Reuters secured a number of WeWork financial metrics that detail revenue and loss growth. Here are the key figures:

  • Q2’18 revenue: $421.6 million, up 112.6 percent from $198.3 million;
  • H1’18 (calendar) net loss: $723 million, up 369.5 percent from $154 million;
  • Per Reuters: “Operating margins, stripping out expenses, rose to 28 percent from 26 percent, the New York-based company said.”
  • A run rate of $1.8 billion, reaching $2.3 billion by the end of the year.

For context, the company reached a $1.5 billion run rate in June of 2018 (give or take) and a $1 billion run rate in June of 2017. So, in about 14 months, the company’s run rate has grown 80 percent.
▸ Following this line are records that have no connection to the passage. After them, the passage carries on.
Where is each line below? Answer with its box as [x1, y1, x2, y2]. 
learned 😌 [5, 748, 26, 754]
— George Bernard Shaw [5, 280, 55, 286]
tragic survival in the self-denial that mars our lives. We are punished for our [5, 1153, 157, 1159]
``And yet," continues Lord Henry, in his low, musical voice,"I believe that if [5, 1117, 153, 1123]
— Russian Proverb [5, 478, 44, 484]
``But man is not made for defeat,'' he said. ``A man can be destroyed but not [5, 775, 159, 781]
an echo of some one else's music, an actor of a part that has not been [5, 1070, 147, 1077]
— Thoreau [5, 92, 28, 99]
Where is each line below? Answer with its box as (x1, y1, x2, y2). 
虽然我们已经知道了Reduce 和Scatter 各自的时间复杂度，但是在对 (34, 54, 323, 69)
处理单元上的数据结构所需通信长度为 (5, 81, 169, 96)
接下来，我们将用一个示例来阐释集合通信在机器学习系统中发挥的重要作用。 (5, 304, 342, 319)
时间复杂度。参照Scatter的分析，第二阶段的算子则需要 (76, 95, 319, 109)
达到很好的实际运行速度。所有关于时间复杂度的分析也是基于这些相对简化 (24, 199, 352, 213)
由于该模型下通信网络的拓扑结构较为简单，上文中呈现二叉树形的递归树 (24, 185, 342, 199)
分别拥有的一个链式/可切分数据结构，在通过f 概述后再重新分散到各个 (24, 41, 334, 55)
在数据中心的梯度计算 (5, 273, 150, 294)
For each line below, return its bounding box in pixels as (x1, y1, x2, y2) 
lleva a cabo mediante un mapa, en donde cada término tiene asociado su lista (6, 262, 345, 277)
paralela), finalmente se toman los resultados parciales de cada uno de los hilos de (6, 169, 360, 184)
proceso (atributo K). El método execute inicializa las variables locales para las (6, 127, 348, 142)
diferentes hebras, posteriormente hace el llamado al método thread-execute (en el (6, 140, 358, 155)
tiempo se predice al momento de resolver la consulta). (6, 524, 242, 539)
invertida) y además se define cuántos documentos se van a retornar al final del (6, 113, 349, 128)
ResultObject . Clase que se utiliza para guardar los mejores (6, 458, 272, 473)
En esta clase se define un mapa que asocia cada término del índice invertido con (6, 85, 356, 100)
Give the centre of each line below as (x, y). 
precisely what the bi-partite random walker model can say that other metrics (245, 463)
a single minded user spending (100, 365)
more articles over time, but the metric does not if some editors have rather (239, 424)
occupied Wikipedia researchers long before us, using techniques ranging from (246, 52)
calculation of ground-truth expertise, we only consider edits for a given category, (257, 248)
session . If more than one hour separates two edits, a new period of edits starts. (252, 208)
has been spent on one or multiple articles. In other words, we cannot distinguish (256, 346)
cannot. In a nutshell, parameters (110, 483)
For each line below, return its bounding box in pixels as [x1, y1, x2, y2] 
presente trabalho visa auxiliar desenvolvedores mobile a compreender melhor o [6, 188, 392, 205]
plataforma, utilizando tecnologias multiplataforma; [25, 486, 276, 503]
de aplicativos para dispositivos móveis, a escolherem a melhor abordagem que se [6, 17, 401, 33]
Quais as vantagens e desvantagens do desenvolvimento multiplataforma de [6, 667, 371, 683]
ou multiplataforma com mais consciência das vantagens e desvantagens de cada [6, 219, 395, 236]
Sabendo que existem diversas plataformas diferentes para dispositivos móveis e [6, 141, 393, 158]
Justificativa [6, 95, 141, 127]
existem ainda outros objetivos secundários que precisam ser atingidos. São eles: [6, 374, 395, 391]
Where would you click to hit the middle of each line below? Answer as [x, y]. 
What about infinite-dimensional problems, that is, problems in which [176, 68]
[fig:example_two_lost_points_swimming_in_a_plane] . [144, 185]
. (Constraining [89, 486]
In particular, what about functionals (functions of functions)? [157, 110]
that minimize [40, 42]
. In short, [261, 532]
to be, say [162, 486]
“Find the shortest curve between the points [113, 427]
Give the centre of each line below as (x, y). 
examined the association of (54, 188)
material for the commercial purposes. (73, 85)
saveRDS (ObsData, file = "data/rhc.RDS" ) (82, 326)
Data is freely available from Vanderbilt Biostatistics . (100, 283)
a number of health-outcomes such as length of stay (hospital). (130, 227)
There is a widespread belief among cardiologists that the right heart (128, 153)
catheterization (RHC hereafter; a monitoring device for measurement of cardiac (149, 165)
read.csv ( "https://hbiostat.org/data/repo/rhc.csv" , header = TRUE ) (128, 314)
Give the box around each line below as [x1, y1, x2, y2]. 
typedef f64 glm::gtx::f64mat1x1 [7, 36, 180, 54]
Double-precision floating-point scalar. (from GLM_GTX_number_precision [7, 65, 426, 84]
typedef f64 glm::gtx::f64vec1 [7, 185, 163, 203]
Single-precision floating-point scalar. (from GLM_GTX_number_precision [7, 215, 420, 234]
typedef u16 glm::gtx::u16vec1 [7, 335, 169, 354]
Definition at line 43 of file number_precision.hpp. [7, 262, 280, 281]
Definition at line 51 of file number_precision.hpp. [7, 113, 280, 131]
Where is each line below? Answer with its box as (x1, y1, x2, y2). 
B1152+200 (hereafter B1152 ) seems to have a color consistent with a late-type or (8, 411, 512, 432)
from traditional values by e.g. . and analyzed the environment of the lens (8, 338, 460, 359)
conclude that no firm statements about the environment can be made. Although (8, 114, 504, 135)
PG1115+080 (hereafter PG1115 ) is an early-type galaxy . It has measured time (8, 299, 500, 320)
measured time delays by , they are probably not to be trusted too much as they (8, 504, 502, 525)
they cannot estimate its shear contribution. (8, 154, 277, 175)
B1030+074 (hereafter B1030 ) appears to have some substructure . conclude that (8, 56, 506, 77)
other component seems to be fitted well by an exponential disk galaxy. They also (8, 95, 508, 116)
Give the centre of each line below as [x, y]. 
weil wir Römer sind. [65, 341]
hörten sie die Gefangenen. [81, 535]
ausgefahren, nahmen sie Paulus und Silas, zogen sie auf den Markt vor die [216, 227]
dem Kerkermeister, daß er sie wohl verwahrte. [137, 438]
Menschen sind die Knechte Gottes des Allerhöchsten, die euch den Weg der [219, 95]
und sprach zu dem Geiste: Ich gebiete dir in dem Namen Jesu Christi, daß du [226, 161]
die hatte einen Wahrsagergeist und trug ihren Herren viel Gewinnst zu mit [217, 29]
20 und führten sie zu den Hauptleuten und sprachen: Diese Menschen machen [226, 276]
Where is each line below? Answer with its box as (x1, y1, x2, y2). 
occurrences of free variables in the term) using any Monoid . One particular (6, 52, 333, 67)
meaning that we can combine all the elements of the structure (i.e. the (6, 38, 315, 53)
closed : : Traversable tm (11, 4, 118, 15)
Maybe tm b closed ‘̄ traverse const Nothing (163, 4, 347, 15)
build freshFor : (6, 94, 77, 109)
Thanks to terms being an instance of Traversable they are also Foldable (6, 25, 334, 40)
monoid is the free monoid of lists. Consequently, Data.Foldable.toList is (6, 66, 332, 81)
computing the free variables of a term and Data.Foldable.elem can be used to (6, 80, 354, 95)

You can compare WeWork’s Q2’18 revenue result of $421.6 million to its Q1’18 revenue result of $342 million. The firm grew just under 24 percent in the second quarter compared to the first. At its scale, that’s impressive.

Unprofitability

WeWork’s 2017 net loss came to $934 million. It lost $732 million in the first half of 2018. Which is worse?

We can get a sort of answer. In 2017, WeWork’s full-year loss was 105.4 percent of its revenue of $886 million. In the first half of 2018, the company’s revenue result of $763.6 million was 105.6 percent of its net loss.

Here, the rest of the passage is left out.